Make sure you fill in any place that says `YOUR CODE HERE` or `YOUR ANSWER HERE`. Remove `raise NotImplementedError()` afterwards. Moreover, if you see an empty cell, please DO NOT delete it, instead run that cell as you would run all other cells. Please fill in your name(s) and other required details below:

In [None]:
# Please fill in your names, student numbers, netID, and emails below.
STUDENT_1_NAME = ""
STUDENT_1_STUDENT_NUMBER = ""
STUDENT_1_NETID = ""
STUDENT_1_EMAIL = ""

In [None]:
# Note: this block is a check that you have filled in the above information.
# It will throw an AssertionError until all fields are filled
assert STUDENT_1_NAME != ""
assert STUDENT_1_STUDENT_NUMBER != ""
assert STUDENT_1_NETID != ""
assert STUDENT_1_EMAIL != ""

### General announcements

* Do *not* share your solutions, and do *not* copy solutions from others.
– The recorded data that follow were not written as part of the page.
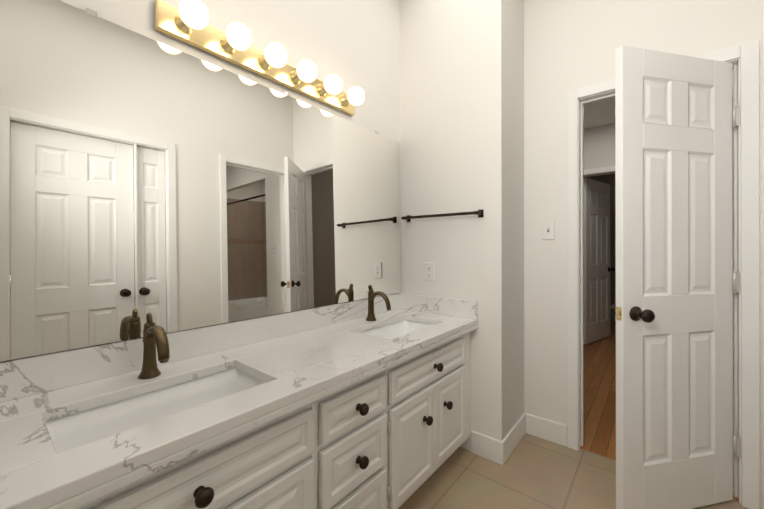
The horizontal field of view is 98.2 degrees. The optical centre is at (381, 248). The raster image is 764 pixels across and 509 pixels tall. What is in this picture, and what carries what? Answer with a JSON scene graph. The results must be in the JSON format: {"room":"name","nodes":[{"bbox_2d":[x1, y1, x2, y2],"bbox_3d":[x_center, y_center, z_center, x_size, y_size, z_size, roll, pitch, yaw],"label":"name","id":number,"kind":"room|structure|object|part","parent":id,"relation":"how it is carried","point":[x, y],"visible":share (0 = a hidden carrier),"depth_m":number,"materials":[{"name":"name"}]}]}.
{"room":"bathroom","nodes":[
{"label":"bathroom","id":0,"kind":"room"},
{"bbox_2d":[59,0,763,508],"bbox_3d":[0.315,-0.296,1.091,2.020,2.950,2.610,0,0,39],"label":"wall","id":1,"kind":"structure","parent":0,"point":[425,74],"depth_m":1.97,"materials":[{"name":"paint"}]},
{"bbox_2d":[0,293,399,400],"bbox_3d":[-0.488,0.353,1.494,0.020,0.105,1.942,0,0,39],"label":"backsplash","id":2,"kind":"structure","parent":1,"relation":"attached to","point":[21,377],"depth_m":1.08,"materials":[{"name":"white stone"}]},
{"bbox_2d":[0,0,401,361],"bbox_3d":[-0.498,-0.210,1.481,0.005,1.014,1.958,-1,-1,39],"label":"mirror","id":3,"kind":"object","parent":1,"relation":"attached to","point":[169,189],"visible":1,"depth_m":1.15,"materials":[{"name":"clear glass"}]},
{"bbox_2d":[86,8,96,17],"bbox_3d":[-0.891,-0.721,1.017,0.009,0.018,0.024,0,0,39],"label":"mirror clip","id":4,"kind":"object","parent":3,"relation":"attached to","point":[93,13],"depth_m":1.01,"materials":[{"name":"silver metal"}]},
{"bbox_2d":[155,0,364,115],"bbox_3d":[-0.418,-0.807,1.469,0.165,0.105,0.970,0,0,39],"label":"light bar","id":5,"kind":"object","parent":1,"relation":"attached to","point":[186,21],"visible":1,"depth_m":1.35,"materials":[{"name":"gold metal"}]},
{"bbox_2d":[425,262,433,280],"bbox_3d":[0.300,0.149,2.100,0.070,0.115,0.007,0,0,39],"label":"outlet","id":6,"kind":"object","parent":1,"relation":"attached to","point":[429,271],"visible":1,"depth_m":2.10,"materials":[{"name":"plastic"}]},
{"bbox_2d":[400,293,477,316],"bbox_3d":[0.337,0.354,2.059,0.534,0.105,0.020,0,0,39],"label":"backsplash","id":7,"kind":"structure","parent":1,"relation":"attached to","point":[455,307],"depth_m":2.03,"materials":[{"name":"white stone"}]},
{"bbox_2d":[401,210,482,221],"bbox_3d":[0.351,-0.197,2.022,0.532,0.044,0.065,0,0,39],"label":"towel rail","id":8,"kind":"object","parent":1,"relation":"attached to","point":[408,218],"visible":1,"depth_m":1.97,"materials":[{"name":"brown metal"}]},
{"bbox_2d":[471,413,566,464],"bbox_3d":[0.516,1.116,0.923,1.260,0.125,2.370,0,0,39],"label":"baseboard","id":9,"kind":"structure","parent":1,"relation":"attached to","point":[492,449],"depth_m":1.96,"materials":[{"name":"paint"}]},
{"bbox_2d":[542,220,554,239],"bbox_3d":[1.020,-0.111,2.033,0.070,0.115,0.016,0,0,39],"label":"light switch","id":10,"kind":"object","parent":1,"relation":"attached to","point":[548,229],"visible":1,"depth_m":2.03,"materials":[{"name":"plastic"}]},
{"bbox_2d":[567,40,759,508],"bbox_3d":[1.439,0.125,1.778,0.764,2.112,0.150,0,0,39],"label":"door frame","id":11,"kind":"structure","parent":1,"relation":"attached to","point":[743,59],"depth_m":1.53,"materials":[{"name":"paint"}]},
{"bbox_2d":[736,106,740,457],"bbox_3d":[1.651,0.153,1.546,0.025,1.620,0.036,0,0,39],"label":"hinges","id":12,"kind":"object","parent":11,"relation":"attached to","point":[738,278],"depth_m":1.53,"materials":[{"name":"silver metal"}]},
{"bbox_2d":[610,45,736,508],"bbox_3d":[1.321,0.153,1.487,0.640,2.030,0.179,0,0,-13],"label":"hall door","id":13,"kind":"structure","parent":1,"relation":"in","point":[671,309],"depth_m":1.46,"materials":[{"name":"paint"}]},
{"bbox_3d":[1.079,0.280,1.433,0.062,0.062,0.179,0,0,-13],"label":"knob","id":14,"kind":"part","parent":13,"relation":"part of","materials":[{"name":"brown metal"}]},
{"bbox_2d":[501,0,523,440],"bbox_3d":[0.785,-0.355,1.974,0.002,2.829,0.409,0,0,39],"label":"wall","id":15,"kind":"structure","parent":0,"point":[512,212],"depth_m":1.95,"materials":[{"name":"white paint"}]},
{"bbox_2d":[398,321,747,508],"bbox_3d":[1.657,1.207,2.717,2.020,0.050,6.830,0,0,39],"label":"floor","id":16,"kind":"structure","parent":0,"point":[533,472],"depth_m":1.73,"materials":[{"name":"tile"}]},
{"bbox_2d":[32,321,477,508],"bbox_3d":[-0.277,0.807,1.319,0.566,0.745,1.942,0,0,39],"label":"bathroom vanity","id":17,"kind":"object","parent":16,"relation":"on","point":[361,404],"depth_m":1.07,"materials":[{"name":"paint"}]},
{"bbox_2d":[0,309,477,508],"bbox_3d":[-0.281,0.420,1.323,0.557,0.030,1.942,0,0,39],"label":"countertop","id":18,"kind":"structure","parent":17,"relation":"on","point":[32,469],"depth_m":0.89,"materials":[{"name":"white stone"}]},
{"bbox_2d":[132,313,175,380],"bbox_3d":[-0.693,0.305,1.014,0.170,0.199,0.060,0,0,39],"label":"faucet","id":19,"kind":"object","parent":18,"relation":"on","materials":[{"name":"brown metal"}]},
{"bbox_2d":[44,365,267,448],"bbox_3d":[-0.585,0.508,0.924,0.322,0.172,0.542,0,0,39],"label":"sink","id":20,"kind":"object","parent":18,"relation":"in","point":[69,427],"depth_m":0.98,"materials":[{"name":"white ceramic"}]},
{"bbox_2d":[364,285,391,320],"bbox_3d":[-0.019,0.306,1.832,0.170,0.199,0.060,0,0,39],"label":"faucet","id":21,"kind":"object","parent":18,"relation":"on","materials":[{"name":"brown metal"}]},
{"bbox_2d":[356,317,435,336],"bbox_3d":[0.089,0.510,1.742,0.322,0.172,0.542,0,0,39],"label":"sink","id":22,"kind":"object","parent":18,"relation":"in","point":[402,324],"depth_m":1.93,"materials":[{"name":"white ceramic"}]},
{"bbox_2d":[580,442,737,500],"bbox_3d":[1.442,1.177,1.780,0.640,0.007,0.090,0,0,39],"label":"threshold","id":23,"kind":"object","parent":16,"relation":"on","point":[598,450],"depth_m":1.92,"materials":[{"name":"brown wood"}]},
{"bbox_2d":[583,123,614,169],"bbox_3d":[2.803,-0.116,3.686,1.720,2.600,0.120,0,0,39],"label":"wall","id":24,"kind":"structure","parent":0,"point":[598,146],"depth_m":3.83,"materials":[{"name":"paint"}]},
{"bbox_2d":[583,166,614,176],"bbox_3d":[2.706,0.128,3.756,0.884,2.112,0.135,0,0,39],"label":"door frame","id":25,"kind":"structure","parent":24,"relation":"attached to","point":[599,171],"depth_m":3.84,"materials":[{"name":"paint"}]},
{"bbox_2d":[583,178,614,344],"bbox_3d":[2.773,0.158,4.259,0.750,2.030,0.179,0,0,-37],"label":"door","id":26,"kind":"structure","parent":24,"relation":"in","point":[597,306],"depth_m":4.22,"materials":[{"name":"paint"}]},
{"bbox_2d":[583,99,614,128],"bbox_3d":[2.649,-1.441,3.596,1.840,0.050,4.220,0,0,39],"label":"ceiling","id":27,"kind":"structure","parent":0,"point":[599,114],"depth_m":3.51,"materials":[{"name":"paint"}]},
{"bbox_2d":[583,174,615,320],"bbox_3d":[4.018,-0.113,5.263,1.590,2.600,0.100,0,0,39],"label":"wall","id":28,"kind":"structure","parent":0,"point":[609,179],"depth_m":5.40,"materials":[{"name":"paint"}]},
{"bbox_2d":[732,181,732,253],"bbox_3d":[2.677,-0.118,2.274,0.120,2.600,2.220,0,0,39],"label":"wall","id":29,"kind":"structure","parent":0,"point":[732,217],"depth_m":3.09,"materials":[{"name":"paint"}]}
]}
By submitting your solutions, you claim that you alone are responsible for this code.

* Do *not* email questions directly, since we want to provide everybody with the same information and avoid repeating the same answers. Instead, please post your questions regarding this assignment in the correct support forum on Brightspace, this way everybody can benefit from the response. If you do have a particular question that you want to ask directly, please use the scheduled Q&A hours to ask the TA.

* There is a strict deadline for each assignment. Students are responsible to ensure that they have uploaded their work in time. So, please double check that your upload succeeded to the Brightspace and avoid any late penalties.

* This [Jupyter notebook](https://jupyter.org/) uses `nbgrader` to help us with automated tests. `nbgrader` will make various cells in this notebook "uneditable" or "unremovable" and gives them a special id in the cell metadata. This way, when we run our checks, the system will check the existence of the cell ids and verify the number of points and which checks must be run. While there are ways that you can edit the metadata and work around the restrictions to delete or modify these special cells, you should not do that since then our nbgrader backend will not be able to parse your notebook and give you points for the assignment. You are free to add additional cells, but if you find a cell that you cannot modify or remove, please know that this is on purpose.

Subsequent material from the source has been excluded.